Anaerobic adhesives are used for making gaskets, thread locking on bolted or screwed components, pipe sealing and so on. They are widely known as ‘sealants’ or ‘locking compounds’. They increase the strength of mechanical joints, which should be close fitting as the adhesive cures in the presence of metal and the absence of air.
Cyanoacrylates are used for the assembly of plastic and electronic components. They cure through reaction with moisture present on the surfaces of the materials being joined. Close fitting joints are necessary, but curing speed may be measured in seconds and a high strength joint is obtainable.
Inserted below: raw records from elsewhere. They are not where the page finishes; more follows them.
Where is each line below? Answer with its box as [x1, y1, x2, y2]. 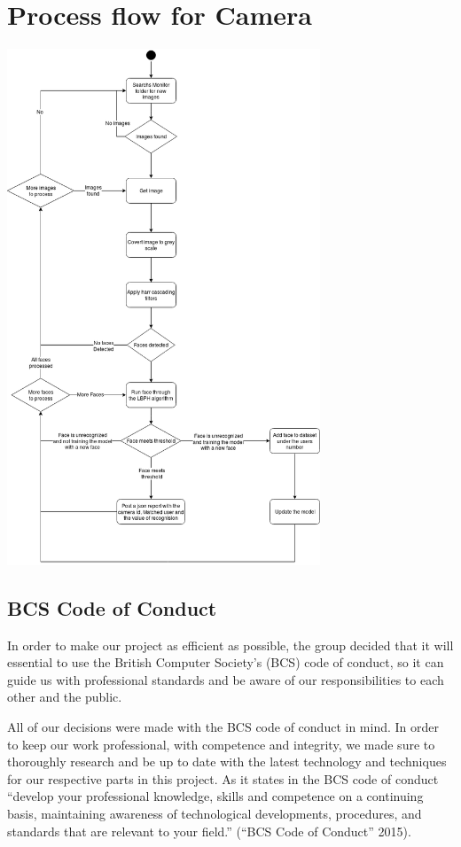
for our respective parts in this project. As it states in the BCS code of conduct [7, 769, 439, 788]
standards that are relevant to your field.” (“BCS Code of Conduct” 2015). [7, 821, 411, 840]
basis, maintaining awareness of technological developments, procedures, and [7, 804, 422, 822]
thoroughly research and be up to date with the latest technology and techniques [7, 752, 447, 771]
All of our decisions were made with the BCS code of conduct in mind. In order [7, 717, 439, 735]
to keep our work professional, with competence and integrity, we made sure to [7, 734, 435, 753]
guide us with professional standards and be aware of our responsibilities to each [7, 670, 444, 688]
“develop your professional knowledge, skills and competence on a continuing [7, 787, 424, 805]
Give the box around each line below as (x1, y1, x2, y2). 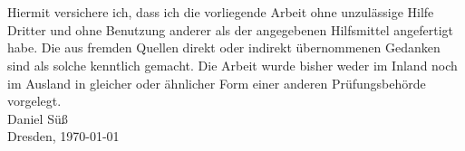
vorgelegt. (7, 91, 62, 110)
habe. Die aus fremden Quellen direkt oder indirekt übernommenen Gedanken (7, 38, 441, 57)
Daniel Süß (7, 109, 68, 127)
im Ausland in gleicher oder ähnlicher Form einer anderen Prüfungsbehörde (7, 73, 426, 92)
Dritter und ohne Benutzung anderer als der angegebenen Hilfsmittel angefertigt (7, 20, 453, 39)
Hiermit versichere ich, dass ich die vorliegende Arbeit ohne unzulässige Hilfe (7, 3, 434, 22)
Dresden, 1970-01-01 (7, 127, 120, 146)
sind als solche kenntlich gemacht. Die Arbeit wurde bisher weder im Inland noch (7, 55, 458, 74)
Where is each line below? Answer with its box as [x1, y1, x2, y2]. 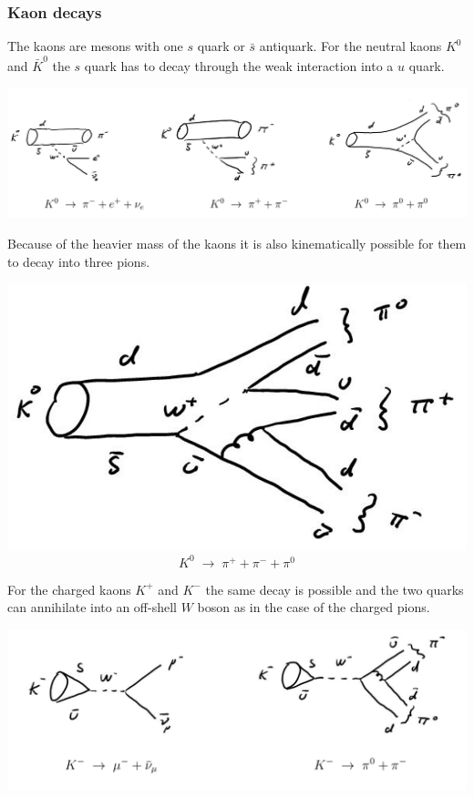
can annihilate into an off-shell [7, 598, 177, 617]
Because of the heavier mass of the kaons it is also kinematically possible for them [7, 233, 467, 252]
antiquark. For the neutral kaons [259, 36, 442, 56]
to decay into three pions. [7, 251, 150, 271]
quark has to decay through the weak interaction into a [84, 56, 394, 75]
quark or [197, 36, 245, 56]
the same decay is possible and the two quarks [205, 579, 464, 598]
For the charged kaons [7, 579, 131, 598]
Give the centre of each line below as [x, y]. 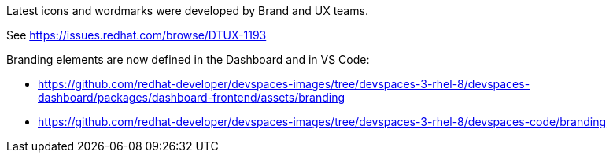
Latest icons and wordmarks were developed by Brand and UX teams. [187, 11]
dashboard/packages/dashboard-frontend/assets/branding [191, 97]
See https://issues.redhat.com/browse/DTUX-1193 [137, 35]
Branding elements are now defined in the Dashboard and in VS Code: [188, 59]
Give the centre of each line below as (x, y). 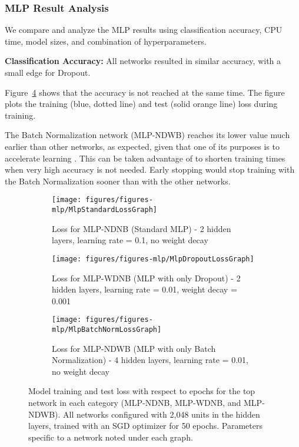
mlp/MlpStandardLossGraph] (104, 210)
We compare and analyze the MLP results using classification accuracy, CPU (144, 30)
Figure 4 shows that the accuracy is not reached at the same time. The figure (145, 92)
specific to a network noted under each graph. (111, 437)
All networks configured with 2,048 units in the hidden (162, 414)
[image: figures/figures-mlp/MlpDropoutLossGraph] (153, 259)
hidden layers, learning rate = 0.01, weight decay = (144, 289)
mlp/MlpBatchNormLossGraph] (107, 329)
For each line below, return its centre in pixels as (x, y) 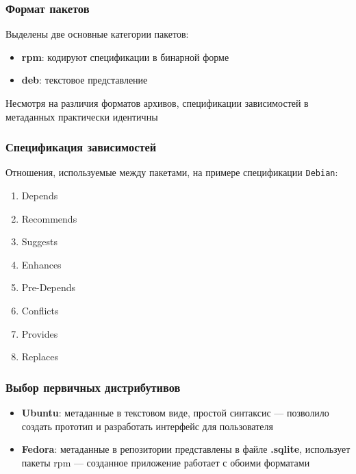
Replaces (40, 357)
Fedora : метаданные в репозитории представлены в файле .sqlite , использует (186, 449)
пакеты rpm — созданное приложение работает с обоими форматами (166, 462)
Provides (40, 333)
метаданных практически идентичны (82, 116)
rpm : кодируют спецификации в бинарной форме (125, 57)
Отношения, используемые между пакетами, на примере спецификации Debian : (172, 172)
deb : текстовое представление (85, 80)

Epoxies are used for large joints and in tough applications such as the bonding of carbide tool tips. They are versatile and give strong hard joints with most materials. They are often in two parts, that is, an epoxy resin and a hardener, which when mixed together produce the adhesive.
Toughened variants are used in critical applications such as in aircraft construction. The anaerobics and cyanoacrylates are acrylic based, the epoxies are obviously epoxy based and the toughened variants are acrylic and epoxy based. A rubber material is incorporated in the toughened variant material to provide high peel strength and shock resistance. They also have a fast cure rate.
This chapter has shown the most popular methods of joining materials together to form sub‐assemblies, assemblies or complete products. The choice of the most suitable method for a particular task should take into account the aesthetics of the product, its functional performance and the manufacturing processes available. This again illustrates the need for a team approach to decision making, the selection of the joining method possibly relying on input from, for example, an industrial designer, a mechanical engineer and a manufacturing engineer.
Review Questions
- 1 Briefly list the five main categories of joining processes used in manufacturing, and state the general type of application to which each is suited.
- 2 What is ‘welding’ and what conditions are necessary for it to occur?
- 3 What is the difference between a fillet weld and a butt weld, and under what conditions would each be used?
- 4 Describe the welding process that is most likely to be used for making minor repairs to the sheet metal body of a car.
- 5 Why is ‘stick’ welding so widely used?
- 6 What advantage is gained by putting the flux in the core of the electrode in shielded metal arc welding?
- 7 What is gas metal arc welding and why has it become so popular for automated welding installations?
- 8 Describe an arc welding process suitable for welding cast iron or aluminium alloy.
- 9 What are the advantages of the plasma arc welding process? Name one disadvantage.
- 10 Describe the process you would choose for welding together thick steel plates such as those used for ships' hulls.
- 11 Describe the welding process widely used in the car industry for fabricating car bodies.
- 12 What do diffusion, explosive, friction and ultrasonic welding have in common? Name one application for each.
- 13 Why has adhesive bonding become popular as a joining process?
- 14 Name one type of adhesive and a typical application.
- 15 Are joining processes necessary? What can be done to eliminate them?